'''
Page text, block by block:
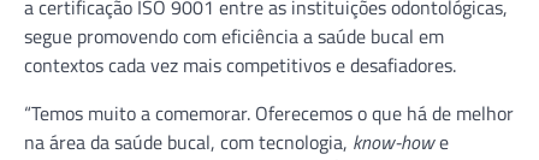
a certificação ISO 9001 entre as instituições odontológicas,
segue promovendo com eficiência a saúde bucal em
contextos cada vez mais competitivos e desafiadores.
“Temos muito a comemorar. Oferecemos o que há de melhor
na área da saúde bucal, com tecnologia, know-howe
'''
'''
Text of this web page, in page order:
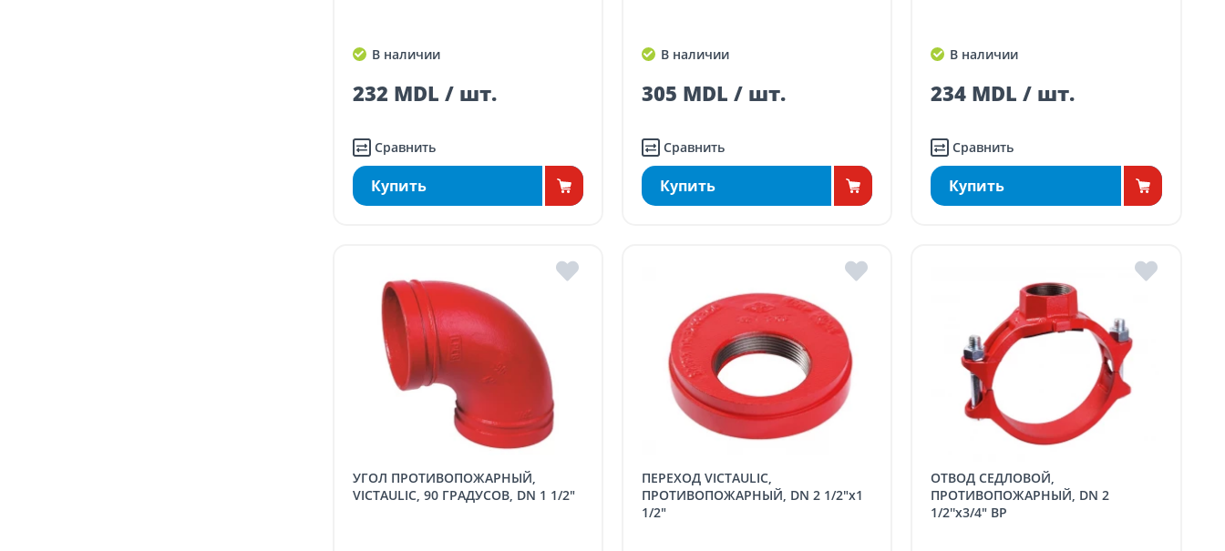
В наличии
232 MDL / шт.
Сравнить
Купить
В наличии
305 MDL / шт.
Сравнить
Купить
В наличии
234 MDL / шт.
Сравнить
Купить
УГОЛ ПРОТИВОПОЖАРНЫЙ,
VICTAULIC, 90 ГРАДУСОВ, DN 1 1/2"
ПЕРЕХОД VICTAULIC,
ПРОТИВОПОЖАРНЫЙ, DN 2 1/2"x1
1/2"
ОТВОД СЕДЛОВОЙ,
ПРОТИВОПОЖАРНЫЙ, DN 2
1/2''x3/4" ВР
'''
- Problem
Scan the records for lines that hold "VICTAULIC", and reproduce each one you find.

- Reply to the task
VICTAULIC, 90 ГРАДУСОВ, DN 1 1/2"
ПЕРЕХОД VICTAULIC,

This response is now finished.